1C.I. Parhon National Institute of Endocrinology, Bucharest, Romania; 2Carol Davila University of Medicine and Pharmacy, Bucharest, Romania.


Background: Overt parathyroid bone disease is a rare entity. We present a case of primary hyperparathyroidism (PHPT) and osteitis fibrosa cystica with involvement of multiple facial bones and neurocranium. Although the initial differential diagnosis was between acromegaly and bone malignancy, endocrine assessment demonstrated PHPT, with favorable outcome after parathyroidectomy.

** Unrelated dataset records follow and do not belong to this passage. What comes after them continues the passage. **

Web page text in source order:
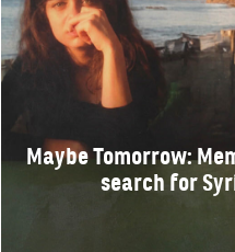
Maybe Tomorrow:
search for
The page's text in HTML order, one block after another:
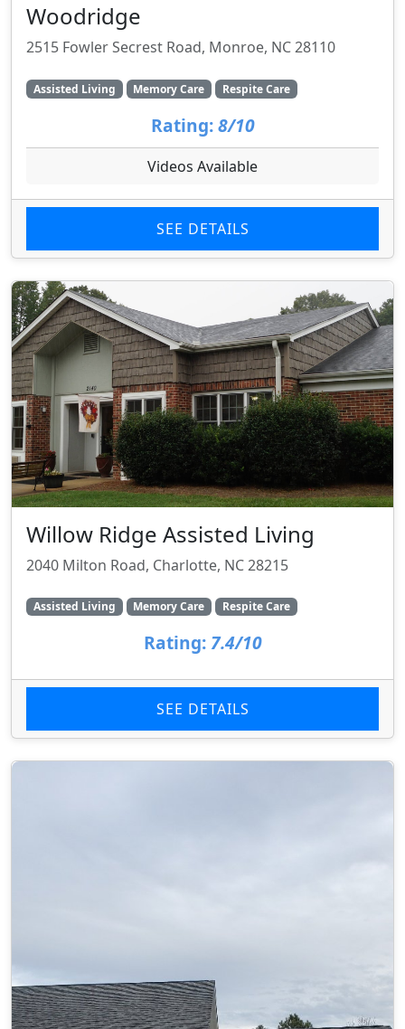
Woodridge
2515 Fowler Secrest Road, Monroe, NC 28110
Assisted Living Memory Care Respite Care
Rating: 8/10
Videos Available
SEE DETAILS
Willow Ridge Assisted Living
2040 Milton Road, Charlotte, NC 28215
Assisted Living Memory Care Respite Care
Rating: 7.4/10
SEE DETAILS
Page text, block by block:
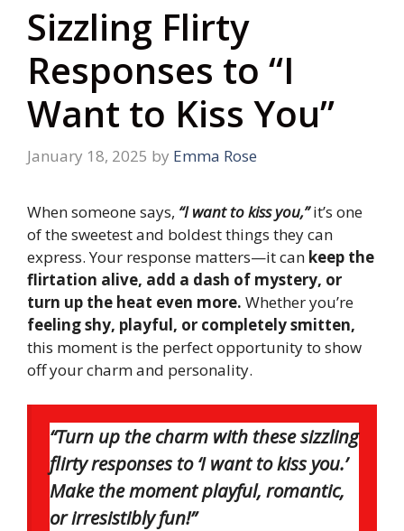
Sizzling Flirty
Responses to “I
Want to Kiss You”
January 18, 2025 by Emma Rose
When someone says, “I want to kiss you,” it’s one
of the sweetest and boldest things they can
express. Your response matters—it can keep the
flirtation alive, add a dash of mystery, or
turn up the heat even more. Whether you’re
feeling shy, playful, or completely smitten,
this moment is the perfect opportunity to show
off your charm and personality.
“Turn up the charm with these sizzling
flirty responses to ‘I want to kiss you.’
Make the moment playful, romantic,
or irresistibly fun!”
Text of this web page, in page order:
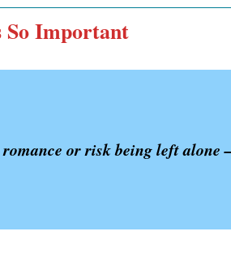
So Important
or risk being left alone

Case report: A 59-year-old woman referred to our clinic with painful swelling of frontal and maxillary bones. A computed tomography (CT) of the skull performed before admission raised the suspicion of osteosarcoma which was invalidated by bone biopsy. The patient had no history of fractures and her family history was not significant. Although facial changes indicated acromegaly, biochemical evaluation showed normal IGF1 (169.3 ng/ml) with normal GH nadir (0.06 ng/ml) during OGTT and revealed high corrected serum calcium (12.06 mg/dl, n=8.5–10.2), low serum phosphorus (2.05 mg/dl, n=2.5–4.5) and high PTH level (384.2 pg/ml, n=15–65), demonstrating PHPT; the bone turnover markers were elevated: crosslaps=0.89 ng/ml (n=0.33–0.78), osteocalcin=53.77 ng/ml (n=15–46), P1NP=89.16 ng/ml (n=15–74); alkaline phosphatase was 112 IU/L (n=38–105) and serum 25OHD was 9.61 ng/ml (n=30–100). 24 h urinary calcium was 760 mg/24h (n=70–300) and 24 h urinary phosphorus was 1080 mg/24 h (n=300–1000). Calcitonin, plasma metanephrines and normetanephrines, PRL and Chromogranin A were in normal range. Abdominal ultrasonography revealed unilateral nephrolithiasis and renal function was normal (GFR=107.7 mL/min/1.73 m2). We reevaluated the CT scan of the skull that showed expansive lytic and sclerotic mass lesions at the level of frontal sinuses, ethmoid cells and within the maxillary sinuses, together with ‘salt and pepper’ appearance of the skull. A neck CT-scan and 99 mTc sestamibi scintigraphy of the parathyroid glands showed a parathyroid adenoma. The patient underwent surgery and a right lower parathyroid adenoma was removed. The anatomopathological report described a chief cells parathyroid adenoma weighing 2.46 g. On a six months follow-up, under cholecalciferol treatment (2000 UI/day), DXA showed osteopenia with a T score of −1.6 DS for the lumbar spine and −1.1 DS for the distal radius and the patient had normal values of serum calcium (9.9 mg/dl), phosphorus (3.1 mg/dl) and PTH (57.46 pg/ml).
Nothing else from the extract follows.